Una frazione di monomeri di actina fotoattivati si trasloca nella parte anteriore, creando una rapida esplosione di fluorescenza nei lamellipodi. L'incorporazione della fluorescenza è deliziosamente più bassa nei lamellipodi distanti dalla regione fotoattivata poiché la frazione di monomeri di actina fotoattivati viene diluita con monomeri non attivati nel loro viaggio attraverso il citosol. Poiché l'actina GFP fotoattivata si diffonde lontano dalla regione fotoattivata nel tempo, viene continuamente sostituita da actina non fotoattivata e non fluorescente.

Di conseguenza, si osserva una graduale diminuzione dell'intensità della fluorescenza di questa regione. Nel corso del tempo, i lamellipodi vicini alla regione di attivazione citosolica incorporano rapidamente l'actina fluorescente. Il successivo calo della fluorescenza è semplicemente dovuto alla depolimerizzazione dell'actina e alla diffusione del monomero lontano dal lamellipodio.

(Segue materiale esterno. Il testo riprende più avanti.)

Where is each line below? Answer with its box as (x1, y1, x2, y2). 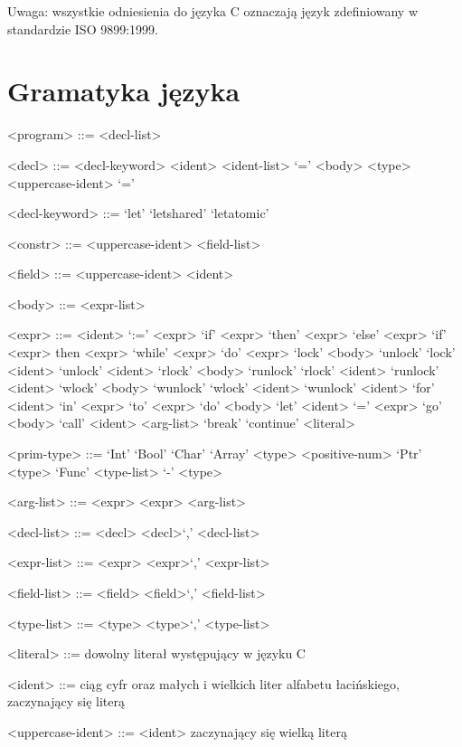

Quindi, quando gli esperimenti vengono eseguiti su un singolo sistema di microscopia, la combinazione di microiniezione e tecniche FRAP o di fotoattivazione può realisticamente essere eseguita nel giro di pochi minuti, a seconda della natura delle proteine studiate. Ricordate sempre di mantenervi felici prima, durante e dopo la micromanipolazione o dopo l'esposizione alla luce laser. Per la FRAP e la fotoattivazione è particolarmente importante che la regione selezionata mantenga la propria integrità strutturale per tutta la durata del film.

La procedura di microiniezione può essere completata dall'applicazione locale di farmaci permeabili alla membrana plasmatica o di inibitori del citoscheletro al fine di affrontare le conseguenze immediate di determinati trattamenti a livello subcellulare. Le tecniche di micromanipolazione hanno aperto la strada allo studio delle proprietà di diffusione e delle dinamiche subcellulari dei componenti e dei complessi citoscheletrici e alla comprensione dei percorsi di seconda mano che regolano la morfogenesi cellulare. Dopo aver visto questo video dovresti avere una buona comprensione di come tracciare e monitorare le dinamiche spazio-temporali delle proteine citosoliche, delle proteine incorporate nell'atto all'interno del citoscheletro o che risiedono in diversi organelli subcellulari, svelando infine la cinetica della regolazione cellulare.